Record set:
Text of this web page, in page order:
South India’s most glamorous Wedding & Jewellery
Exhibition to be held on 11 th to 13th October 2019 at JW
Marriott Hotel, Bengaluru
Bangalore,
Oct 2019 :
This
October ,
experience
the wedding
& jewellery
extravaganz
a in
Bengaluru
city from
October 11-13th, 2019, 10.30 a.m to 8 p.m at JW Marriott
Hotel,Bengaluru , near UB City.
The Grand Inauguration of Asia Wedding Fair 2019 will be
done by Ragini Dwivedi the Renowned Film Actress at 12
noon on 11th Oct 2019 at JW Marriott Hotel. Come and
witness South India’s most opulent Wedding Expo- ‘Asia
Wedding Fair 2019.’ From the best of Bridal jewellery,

Goal of the exercise:
Copy out the entire material exactly.

Answer to this exercise:
Text of this web page, in page order:
South India’s most glamorous Wedding & Jewellery
Exhibition to be held on 11 th to 13th October 2019 at JW
Marriott Hotel, Bengaluru
Bangalore,
Oct 2019 :
This
October ,
experience
the wedding
& jewellery
extravaganz
a in
Bengaluru
city from
October 11-13th, 2019, 10.30 a.m to 8 p.m at JW Marriott
Hotel,Bengaluru , near UB City.
The Grand Inauguration of Asia Wedding Fair 2019 will be
done by Ragini Dwivedi the Renowned Film Actress at 12
noon on 11th Oct 2019 at JW Marriott Hotel. Come and
witness South India’s most opulent Wedding Expo- ‘Asia
Wedding Fair 2019.’ From the best of Bridal jewellery,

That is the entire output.